* **Problem statement**
What's needed is an exact copy of all the data below, without pictures.

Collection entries
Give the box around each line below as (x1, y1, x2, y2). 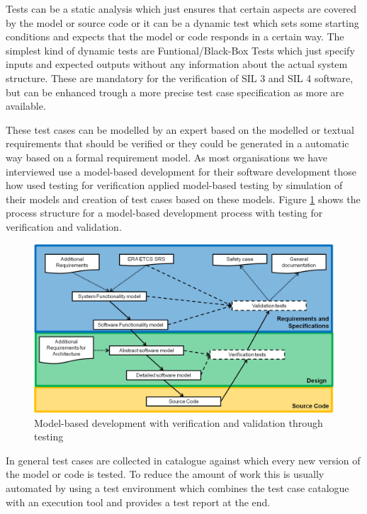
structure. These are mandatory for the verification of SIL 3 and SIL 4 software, (6, 70, 354, 85)
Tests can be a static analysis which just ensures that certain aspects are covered (6, 1, 357, 16)
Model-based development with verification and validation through (34, 415, 323, 430)
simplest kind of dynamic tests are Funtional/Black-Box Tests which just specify (6, 42, 355, 57)
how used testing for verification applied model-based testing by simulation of (6, 178, 343, 193)
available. (6, 98, 46, 113)
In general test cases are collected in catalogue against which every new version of (6, 452, 361, 467)
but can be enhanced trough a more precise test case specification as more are (6, 84, 344, 99)

* **Task result**
Give the box around each line below as (x1, y1, x2, y2). 
structure. These are mandatory for the verification of SIL 3 and SIL 4 software, (6, 70, 354, 85)
Tests can be a static analysis which just ensures that certain aspects are covered (6, 1, 357, 16)
Model-based development with verification and validation through (34, 415, 323, 430)
simplest kind of dynamic tests are Funtional/Black-Box Tests which just specify (6, 42, 355, 57)
how used testing for verification applied model-based testing by simulation of (6, 178, 343, 193)
available. (6, 98, 46, 113)
In general test cases are collected in catalogue against which every new version of (6, 452, 361, 467)
but can be enhanced trough a more precise test case specification as more are (6, 84, 344, 99)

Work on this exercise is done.